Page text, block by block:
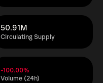
Circulating Supply
50.91M
Volume (24h)
-100.00%
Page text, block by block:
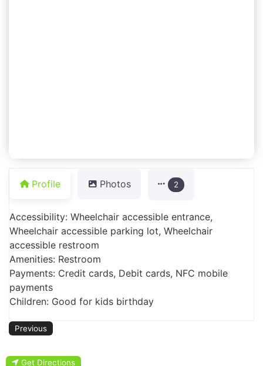
Profile Photos 2
Accessibility: Wheelchair accessible entrance,
Wheelchair accessible parking lot, Wheelchair
accessible restroom
Amenities: Restroom
Payments: Credit cards, Debit cards, NFC mobile
payments
Children: Good for kids birthday
Previous
Get Directions
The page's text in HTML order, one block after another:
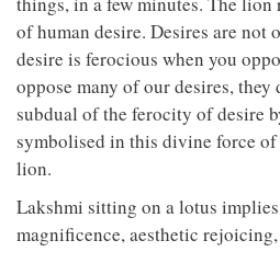
of human desire. Desires are not
desire is ferocious when you
oppose many of our desires,
subdual of the ferocity of desire
symbolised in this divine force
lion.
Lakshmi sitting on a lotus
magnificence, aesthetic

□ □ □

**EXERCISE DESCRIPTION**
All lines from the one containing "The page's text" to the end of the entries should appear in the output exactly as written, with no pictures.

**SOLUTION BELOW**
The page's text in HTML order, one block after another:
of human desire. Desires are not
desire is ferocious when you
oppose many of our desires,
subdual of the ferocity of desire
symbolised in this divine force
lion.
Lakshmi sitting on a lotus
magnificence, aesthetic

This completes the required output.